Recurso tempestivo e formalmente regular. Preparo dispensado uma vez que a recorrente é beneficiária da gratuidade da justiça. Portanto, CONHEÇO da apelação.

 

II. MATÉRIA PRELIMINAR

 

Não há.

 

III. MATÉRIA DE MÉRITO

 

Versa o caso acerca do exame do contrato de empréstimo consignado (contrato n.° 0229 3911 2267 2003) supostamente firmado pela parte autora com a instituição financeira requerida.

 

Resta evidente a hipossuficiência da parte requerente em face da instituição financeira ré.

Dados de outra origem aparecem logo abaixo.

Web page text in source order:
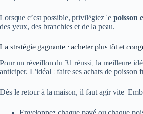
Lorsque c’est possible, privilégiez le poisson
des yeux, des branchies et de la peau.
La stratégie gagnante : acheter plus tôt et
Pour un réveillon du 31 réussi, la meilleure
anticiper. L’idéal : faire ses achats de
Dès le retour à la maison, il faut agir vite.
Enveloppez chaque pavé ou chaque

Por isso, entendo cabível a inversão do ônus da prova, nos termos do art. 6º, VIII, do CDC.[1]

 

Logo, para demonstrar a existência e a validade do negócio jurídico firmado entre as partes, seria necessário que o banco apelante, a quem cabe produzir tal prova, juntasse aos autos o respectivo contrato de empréstimo consignado, bem como prova da efetiva transferência do crédito porventura contratado pela apelada.

 

De início, ressalto a existência de comprovação de repasse do valor de R$ 1.064,00 (mil e sessenta e quatro reais) em favor da parte autora (Num. 554643 - Pág. 62/Num. 554643 - Pág. 64).

 

Analisando os documentos colacionados aos autos, verifico que a instituição financeira colacionou apenas cópia do suposto contrato bancário firmado entre as partes (Num. 554643 - Pág. 49/51), do qual consta a digital do autor e a assinatura de duas testemunhas.

 

Todavia, nota-se a ausência de assinatura a rogo. Tal elemento representa requisito essencial à validade de contratos de prestação de serviços que possuem como contratantes pessoas analfabetas, a teor do art. 595 do Código Civil, in verbis:

 

Art. 595. No contrato de prestação de serviço, quando qualquer das partes não souber ler, nem escrever, o instrumento poderá ser assinado a rogo e subscrito por duas testemunhas. - grifou-se.

 

Prevê, ainda, o art. 104, III, do Código Civil que “a validade do negócio jurídico requer forma prescrita ou não defesa em lei”. Nesse sentido:

 

APELAÇÕES CÍVEIS. PROCESSUAL CIVIL. CONSIGNADO. EXISTÊNCIA E INVALIDADE DO CONTRATO. DESCONTOS INDEVIDOS. EXISTÊNCIA DE ATO ILÍCITO. EXISTÊNCIA DE MÁ-FÉ. REPETIÇÃO DE INDÉBITO EM DOBRO. CONDENAÇÃO EM DANOS MORAIS. MAJORAÇÃO. DECISUM REFORMADO.

I – No caso, o Apelante acostou aos autos o contrato de empréstimo consignado, objeto da demanda, no qual se verifica que a manifestação de vontade da Apelada foi realizada pela aposição da sua impressão digital, porque se trata de pessoa analfabeta, acompanhada de assinatura das duas testemunhas, mas sem constar a assinatura a rogo e da cópia do documento pessoal de quem deveria constar a assinatura a rogo (id. nº 38848380).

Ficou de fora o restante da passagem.